Byzantine emperor
- Co-reign: 25 December 811 – bef. 11 July 813
- Predecessor: Michael I Rangabe
- Successor: Leo V the Armenian
- Senior emperor: Michael I Rangabe
- Born: ca. 800 bef. 11 July 813
- Dynasty: Nikephorian dynasty
- Father: Michael I Rangabe
- Mother: Prokopia

= Staurakios (son of Michael I) =

Byzantine co-emperor from 811 to 811/812/813

Staurakios or Stauracius (Σταυράκιος; ca. 800 – bef. 11 July 813) was the third son of the Byzantine emperor Michael I Rangabe and grandson, on his mother's side, of Nikephoros I. He was junior co-emperor alongside his father during the latter's reign.

==Biography==
Staurakios was born to Michael Rhangabe and Prokopia. He was the couple's third child, according to the list of his siblings given in the hagiography of Patriarch Ignatius I of Constantinople. The same source also states that he was crowned alongside his brother Theophylakt. He was named after his maternal uncle, emperor Staurakios.

Following the death of Nikephoros in the Battle of Pliska on 26 July 811 and the crippling of his only son and heir Staurakios in the same battle, on 2 October the Byzantine Senate and the tagmata guard units acclaimed Nikephoros's son-in-law Michael Rhangabe as emperor and forced Staurakios to abdicate.

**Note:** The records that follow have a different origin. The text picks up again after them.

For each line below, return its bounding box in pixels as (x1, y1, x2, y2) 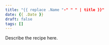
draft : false (5, 16, 33, 21)
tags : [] (5, 21, 24, 26)
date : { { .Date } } (5, 12, 44, 17)
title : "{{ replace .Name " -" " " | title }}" (5, 7, 104, 12)
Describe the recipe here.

Michael immediately set about to consolidate his rule, distributing lavish gifts, crowning his wife as augusta on 12 October, and finally, crowning Staurakios as co-emperor in the Hagia Sophia on Christmas Day, 25 December 811.

Nothing further is known of Staurakios rather than he died in unknown circumstances before 11 July 813, when Michael, faced with a military revolt under Leo the Armenian, abdicated the throne. He pre-deceased his father.